TASK TO COMPLETE => For the data that follows, return each line unchanged and drop the pictures.

---*---

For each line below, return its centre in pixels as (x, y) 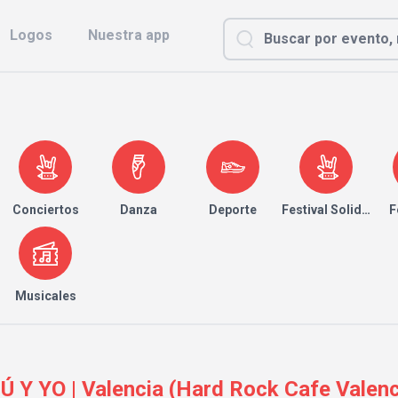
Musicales (45, 296)
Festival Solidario (333, 210)
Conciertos (45, 210)
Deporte (232, 210)
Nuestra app (129, 35)
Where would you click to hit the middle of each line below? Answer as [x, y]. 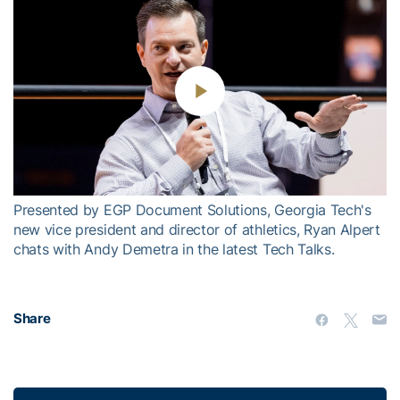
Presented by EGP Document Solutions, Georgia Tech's [192, 210]
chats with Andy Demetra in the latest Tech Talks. [174, 250]
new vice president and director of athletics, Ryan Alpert [197, 230]

---*---

OUTPUT BELOW =>
For each line below, return its centre in pixels as (x, y) 
Musicales (45, 296)
Festival Solidario (333, 210)
Conciertos (45, 210)
Deporte (232, 210)
Nuestra app (129, 35)
Where would you click to hit the middle of each line below? Answer as [x, y]. 
Presented by EGP Document Solutions, Georgia Tech's [192, 210]
chats with Andy Demetra in the latest Tech Talks. [174, 250]
new vice president and director of athletics, Ryan Alpert [197, 230]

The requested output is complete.